- _Brief_
The answer must be only the lines below from the one holding "したデータをもとに解析し、測量データを３D化し" down to the one holding "6. NAS-Sicherung auf", ends included, printed exactly; please omit all pictures.

- _Excerpted records_
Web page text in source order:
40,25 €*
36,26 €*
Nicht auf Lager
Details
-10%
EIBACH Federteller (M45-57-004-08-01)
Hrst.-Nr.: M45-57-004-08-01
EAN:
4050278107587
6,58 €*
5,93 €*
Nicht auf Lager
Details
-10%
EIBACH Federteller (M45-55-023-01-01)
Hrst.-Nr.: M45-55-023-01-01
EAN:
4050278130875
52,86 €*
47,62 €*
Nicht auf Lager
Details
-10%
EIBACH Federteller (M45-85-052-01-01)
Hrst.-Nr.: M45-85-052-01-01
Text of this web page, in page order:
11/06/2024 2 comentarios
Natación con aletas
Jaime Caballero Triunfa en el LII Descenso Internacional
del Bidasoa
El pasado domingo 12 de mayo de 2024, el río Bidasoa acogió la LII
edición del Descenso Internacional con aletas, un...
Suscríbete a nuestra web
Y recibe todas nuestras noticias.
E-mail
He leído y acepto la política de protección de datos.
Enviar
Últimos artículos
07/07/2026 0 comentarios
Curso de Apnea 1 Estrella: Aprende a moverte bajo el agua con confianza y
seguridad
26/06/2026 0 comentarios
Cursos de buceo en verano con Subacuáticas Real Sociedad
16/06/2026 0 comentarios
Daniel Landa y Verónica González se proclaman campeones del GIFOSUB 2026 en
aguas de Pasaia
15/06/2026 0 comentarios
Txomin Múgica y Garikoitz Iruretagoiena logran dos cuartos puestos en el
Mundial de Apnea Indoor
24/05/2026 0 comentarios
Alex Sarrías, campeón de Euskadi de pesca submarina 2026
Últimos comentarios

==

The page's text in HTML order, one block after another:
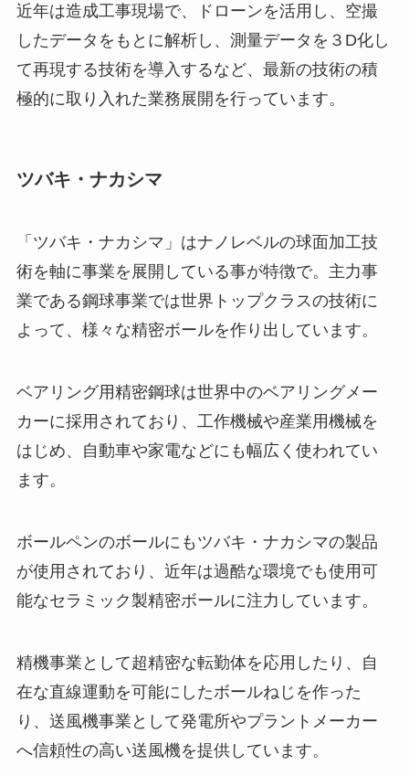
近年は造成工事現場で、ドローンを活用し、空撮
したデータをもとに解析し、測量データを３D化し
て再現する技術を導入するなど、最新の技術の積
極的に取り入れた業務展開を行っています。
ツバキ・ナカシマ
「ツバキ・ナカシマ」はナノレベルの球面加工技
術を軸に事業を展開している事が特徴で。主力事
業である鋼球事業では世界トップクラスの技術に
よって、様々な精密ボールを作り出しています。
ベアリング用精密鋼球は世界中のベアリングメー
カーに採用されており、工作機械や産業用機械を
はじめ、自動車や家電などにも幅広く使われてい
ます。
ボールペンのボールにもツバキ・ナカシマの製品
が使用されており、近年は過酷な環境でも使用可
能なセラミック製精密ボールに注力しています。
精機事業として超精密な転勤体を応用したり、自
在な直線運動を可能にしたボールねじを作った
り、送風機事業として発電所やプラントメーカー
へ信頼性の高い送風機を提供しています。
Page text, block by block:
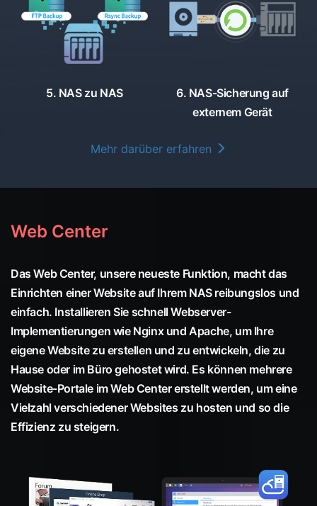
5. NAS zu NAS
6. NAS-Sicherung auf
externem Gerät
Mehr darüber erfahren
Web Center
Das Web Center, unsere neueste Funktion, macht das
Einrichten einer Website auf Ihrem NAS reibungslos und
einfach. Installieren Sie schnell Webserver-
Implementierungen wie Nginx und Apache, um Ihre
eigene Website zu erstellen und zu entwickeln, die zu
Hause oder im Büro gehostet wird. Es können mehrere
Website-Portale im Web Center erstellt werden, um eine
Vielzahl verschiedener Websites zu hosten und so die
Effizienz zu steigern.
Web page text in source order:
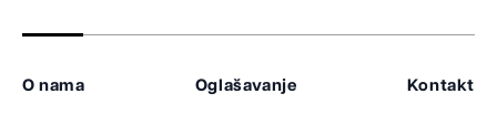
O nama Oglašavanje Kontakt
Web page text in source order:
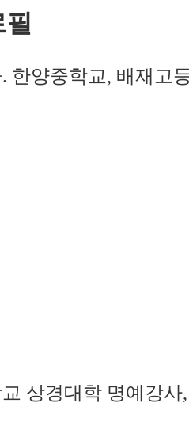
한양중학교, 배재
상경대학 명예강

---

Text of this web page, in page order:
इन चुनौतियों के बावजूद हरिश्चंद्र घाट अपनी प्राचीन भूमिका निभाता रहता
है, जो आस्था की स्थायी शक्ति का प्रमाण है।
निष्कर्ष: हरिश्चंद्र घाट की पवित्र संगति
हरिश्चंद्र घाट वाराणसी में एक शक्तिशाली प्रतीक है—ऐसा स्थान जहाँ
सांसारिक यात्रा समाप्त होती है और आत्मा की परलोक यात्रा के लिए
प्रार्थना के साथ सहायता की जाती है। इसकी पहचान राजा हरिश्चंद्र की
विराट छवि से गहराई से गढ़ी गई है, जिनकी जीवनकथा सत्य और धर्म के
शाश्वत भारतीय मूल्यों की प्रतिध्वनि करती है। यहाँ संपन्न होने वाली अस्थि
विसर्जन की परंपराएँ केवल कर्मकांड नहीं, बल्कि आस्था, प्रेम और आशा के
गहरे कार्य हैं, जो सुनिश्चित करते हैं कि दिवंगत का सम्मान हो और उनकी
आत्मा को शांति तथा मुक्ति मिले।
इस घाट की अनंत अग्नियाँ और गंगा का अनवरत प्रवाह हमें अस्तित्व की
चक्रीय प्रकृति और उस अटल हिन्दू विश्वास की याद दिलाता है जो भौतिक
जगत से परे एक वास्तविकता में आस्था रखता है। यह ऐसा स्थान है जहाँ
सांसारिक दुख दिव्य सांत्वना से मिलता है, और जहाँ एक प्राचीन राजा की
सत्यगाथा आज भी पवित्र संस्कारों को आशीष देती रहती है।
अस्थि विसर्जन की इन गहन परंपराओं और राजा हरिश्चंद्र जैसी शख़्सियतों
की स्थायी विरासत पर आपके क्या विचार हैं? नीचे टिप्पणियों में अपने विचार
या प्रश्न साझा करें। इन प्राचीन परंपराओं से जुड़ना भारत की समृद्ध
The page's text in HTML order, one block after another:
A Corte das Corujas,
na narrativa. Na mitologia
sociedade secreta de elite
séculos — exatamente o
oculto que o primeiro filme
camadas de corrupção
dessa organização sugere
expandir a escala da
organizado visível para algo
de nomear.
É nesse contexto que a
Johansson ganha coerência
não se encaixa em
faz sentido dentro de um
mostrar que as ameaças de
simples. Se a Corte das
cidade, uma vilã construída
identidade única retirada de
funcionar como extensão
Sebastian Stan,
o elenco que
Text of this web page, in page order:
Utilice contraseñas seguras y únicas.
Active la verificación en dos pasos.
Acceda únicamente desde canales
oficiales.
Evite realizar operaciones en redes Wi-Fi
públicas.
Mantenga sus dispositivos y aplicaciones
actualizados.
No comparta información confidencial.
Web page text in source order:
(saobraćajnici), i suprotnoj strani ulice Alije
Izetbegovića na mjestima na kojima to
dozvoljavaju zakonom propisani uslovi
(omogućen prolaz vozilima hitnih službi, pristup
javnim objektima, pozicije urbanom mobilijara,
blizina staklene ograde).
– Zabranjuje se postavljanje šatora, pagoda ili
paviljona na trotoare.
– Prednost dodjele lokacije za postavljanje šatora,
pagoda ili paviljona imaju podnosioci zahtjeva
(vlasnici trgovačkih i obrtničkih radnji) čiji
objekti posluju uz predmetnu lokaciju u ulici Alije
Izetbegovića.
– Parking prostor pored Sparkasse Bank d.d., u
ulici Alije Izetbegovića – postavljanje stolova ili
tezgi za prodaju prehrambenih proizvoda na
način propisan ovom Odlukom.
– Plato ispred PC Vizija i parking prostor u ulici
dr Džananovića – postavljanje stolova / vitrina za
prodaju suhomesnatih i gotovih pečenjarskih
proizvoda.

- _Written solution_
したデータをもとに解析し、測量データを３D化し
て再現する技術を導入するなど、最新の技術の積
極的に取り入れた業務展開を行っています。
ツバキ・ナカシマ
「ツバキ・ナカシマ」はナノレベルの球面加工技
術を軸に事業を展開している事が特徴で。主力事
業である鋼球事業では世界トップクラスの技術に
よって、様々な精密ボールを作り出しています。
ベアリング用精密鋼球は世界中のベアリングメー
カーに採用されており、工作機械や産業用機械を
はじめ、自動車や家電などにも幅広く使われてい
ます。
ボールペンのボールにもツバキ・ナカシマの製品
が使用されており、近年は過酷な環境でも使用可
能なセラミック製精密ボールに注力しています。
精機事業として超精密な転勤体を応用したり、自
在な直線運動を可能にしたボールねじを作った
り、送風機事業として発電所やプラントメーカー
へ信頼性の高い送風機を提供しています。
Page text, block by block:
5. NAS zu NAS
6. NAS-Sicherung auf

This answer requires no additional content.